**MATERIAL FOR THE TASK:**

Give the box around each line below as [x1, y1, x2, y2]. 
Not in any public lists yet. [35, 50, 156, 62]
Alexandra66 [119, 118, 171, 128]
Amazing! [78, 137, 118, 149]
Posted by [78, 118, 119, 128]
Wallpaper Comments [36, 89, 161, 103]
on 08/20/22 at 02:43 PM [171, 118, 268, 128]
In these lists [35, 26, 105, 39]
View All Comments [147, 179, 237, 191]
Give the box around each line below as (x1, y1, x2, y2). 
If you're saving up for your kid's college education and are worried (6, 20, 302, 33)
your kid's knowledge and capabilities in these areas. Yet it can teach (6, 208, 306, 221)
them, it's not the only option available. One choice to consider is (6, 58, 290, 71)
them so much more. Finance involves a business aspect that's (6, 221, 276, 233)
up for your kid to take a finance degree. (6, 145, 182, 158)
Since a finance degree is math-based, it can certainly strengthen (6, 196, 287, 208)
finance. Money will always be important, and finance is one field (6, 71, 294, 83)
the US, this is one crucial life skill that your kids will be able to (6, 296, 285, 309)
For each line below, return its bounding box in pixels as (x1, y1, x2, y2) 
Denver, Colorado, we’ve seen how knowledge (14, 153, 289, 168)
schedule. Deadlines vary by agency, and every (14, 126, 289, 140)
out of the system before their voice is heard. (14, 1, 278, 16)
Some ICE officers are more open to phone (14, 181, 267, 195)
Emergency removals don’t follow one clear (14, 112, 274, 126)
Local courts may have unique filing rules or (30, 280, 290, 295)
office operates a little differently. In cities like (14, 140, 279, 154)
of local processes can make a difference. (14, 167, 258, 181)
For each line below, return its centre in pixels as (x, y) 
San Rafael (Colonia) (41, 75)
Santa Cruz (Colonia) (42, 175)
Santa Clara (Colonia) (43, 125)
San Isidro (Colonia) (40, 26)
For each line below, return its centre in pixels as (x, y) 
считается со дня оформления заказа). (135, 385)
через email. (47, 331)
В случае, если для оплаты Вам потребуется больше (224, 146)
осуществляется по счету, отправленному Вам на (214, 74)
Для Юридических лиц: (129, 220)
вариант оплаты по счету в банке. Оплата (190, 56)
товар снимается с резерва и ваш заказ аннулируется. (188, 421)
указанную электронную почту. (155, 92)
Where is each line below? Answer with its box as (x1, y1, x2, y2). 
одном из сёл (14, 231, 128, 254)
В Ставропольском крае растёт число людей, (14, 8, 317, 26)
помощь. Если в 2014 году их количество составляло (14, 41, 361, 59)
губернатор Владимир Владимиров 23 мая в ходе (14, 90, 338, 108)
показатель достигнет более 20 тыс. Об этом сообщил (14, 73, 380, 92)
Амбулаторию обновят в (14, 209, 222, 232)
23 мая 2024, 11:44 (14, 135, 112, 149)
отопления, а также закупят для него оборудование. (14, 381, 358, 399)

**ASSIGNED TASK:** Above are the entries; return each one exactly.

**EXERCISE RESULT:**
Give the box around each line below as [x1, y1, x2, y2]. 
Not in any public lists yet. [35, 50, 156, 62]
Alexandra66 [119, 118, 171, 128]
Amazing! [78, 137, 118, 149]
Posted by [78, 118, 119, 128]
Wallpaper Comments [36, 89, 161, 103]
on 08/20/22 at 02:43 PM [171, 118, 268, 128]
In these lists [35, 26, 105, 39]
View All Comments [147, 179, 237, 191]
Give the box around each line below as (x1, y1, x2, y2). 
If you're saving up for your kid's college education and are worried (6, 20, 302, 33)
your kid's knowledge and capabilities in these areas. Yet it can teach (6, 208, 306, 221)
them, it's not the only option available. One choice to consider is (6, 58, 290, 71)
them so much more. Finance involves a business aspect that's (6, 221, 276, 233)
up for your kid to take a finance degree. (6, 145, 182, 158)
Since a finance degree is math-based, it can certainly strengthen (6, 196, 287, 208)
finance. Money will always be important, and finance is one field (6, 71, 294, 83)
the US, this is one crucial life skill that your kids will be able to (6, 296, 285, 309)
For each line below, return its bounding box in pixels as (x1, y1, x2, y2) 
Denver, Colorado, we’ve seen how knowledge (14, 153, 289, 168)
schedule. Deadlines vary by agency, and every (14, 126, 289, 140)
out of the system before their voice is heard. (14, 1, 278, 16)
Some ICE officers are more open to phone (14, 181, 267, 195)
Emergency removals don’t follow one clear (14, 112, 274, 126)
Local courts may have unique filing rules or (30, 280, 290, 295)
office operates a little differently. In cities like (14, 140, 279, 154)
of local processes can make a difference. (14, 167, 258, 181)
For each line below, return its centre in pixels as (x, y) 
San Rafael (Colonia) (41, 75)
Santa Cruz (Colonia) (42, 175)
Santa Clara (Colonia) (43, 125)
San Isidro (Colonia) (40, 26)
For each line below, return its centre in pixels as (x, y) 
считается со дня оформления заказа). (135, 385)
через email. (47, 331)
В случае, если для оплаты Вам потребуется больше (224, 146)
осуществляется по счету, отправленному Вам на (214, 74)
Для Юридических лиц: (129, 220)
вариант оплаты по счету в банке. Оплата (190, 56)
товар снимается с резерва и ваш заказ аннулируется. (188, 421)
указанную электронную почту. (155, 92)
Where is each line below? Answer with its box as (x1, y1, x2, y2). 
одном из сёл (14, 231, 128, 254)
В Ставропольском крае растёт число людей, (14, 8, 317, 26)
помощь. Если в 2014 году их количество составляло (14, 41, 361, 59)
губернатор Владимир Владимиров 23 мая в ходе (14, 90, 338, 108)
показатель достигнет более 20 тыс. Об этом сообщил (14, 73, 380, 92)
Амбулаторию обновят в (14, 209, 222, 232)
23 мая 2024, 11:44 (14, 135, 112, 149)
отопления, а также закупят для него оборудование. (14, 381, 358, 399)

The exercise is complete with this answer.